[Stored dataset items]

--- START ---

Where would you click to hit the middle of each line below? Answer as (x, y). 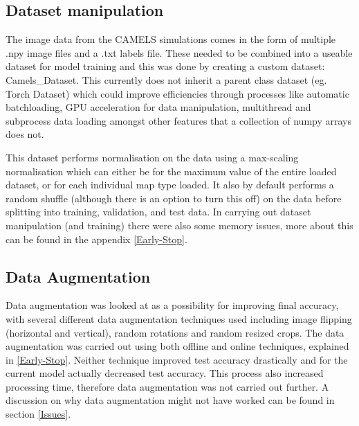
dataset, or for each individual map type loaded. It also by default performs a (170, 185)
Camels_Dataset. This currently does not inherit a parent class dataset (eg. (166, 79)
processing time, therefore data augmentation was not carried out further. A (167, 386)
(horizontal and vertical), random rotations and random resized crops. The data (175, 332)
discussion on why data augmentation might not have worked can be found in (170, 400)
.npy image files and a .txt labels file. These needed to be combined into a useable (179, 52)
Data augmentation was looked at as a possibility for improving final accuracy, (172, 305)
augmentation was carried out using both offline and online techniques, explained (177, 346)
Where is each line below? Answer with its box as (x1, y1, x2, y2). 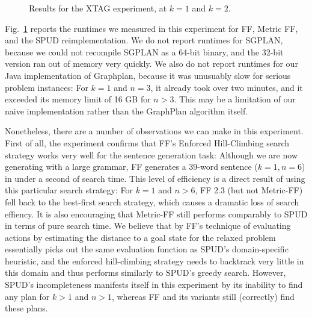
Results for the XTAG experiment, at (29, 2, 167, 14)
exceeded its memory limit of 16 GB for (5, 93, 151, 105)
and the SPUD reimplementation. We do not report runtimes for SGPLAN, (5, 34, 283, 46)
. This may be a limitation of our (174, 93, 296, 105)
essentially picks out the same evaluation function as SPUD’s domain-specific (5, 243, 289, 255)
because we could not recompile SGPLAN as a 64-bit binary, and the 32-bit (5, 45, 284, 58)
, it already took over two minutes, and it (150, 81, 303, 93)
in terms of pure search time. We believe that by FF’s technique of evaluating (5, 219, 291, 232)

--- END ---
--- START ---

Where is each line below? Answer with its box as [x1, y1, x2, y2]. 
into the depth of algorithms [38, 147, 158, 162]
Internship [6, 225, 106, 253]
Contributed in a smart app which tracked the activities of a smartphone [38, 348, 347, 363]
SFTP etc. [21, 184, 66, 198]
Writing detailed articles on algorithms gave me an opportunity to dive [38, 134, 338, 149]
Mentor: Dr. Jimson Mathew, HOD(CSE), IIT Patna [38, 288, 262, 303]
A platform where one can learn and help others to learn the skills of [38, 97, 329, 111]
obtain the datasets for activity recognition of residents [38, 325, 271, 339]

--- END ---

→ **Aim of the exercise**
The only acceptable answer is a number: how many lines in the data above hold the word "algorithms".

→ **Final answer**
2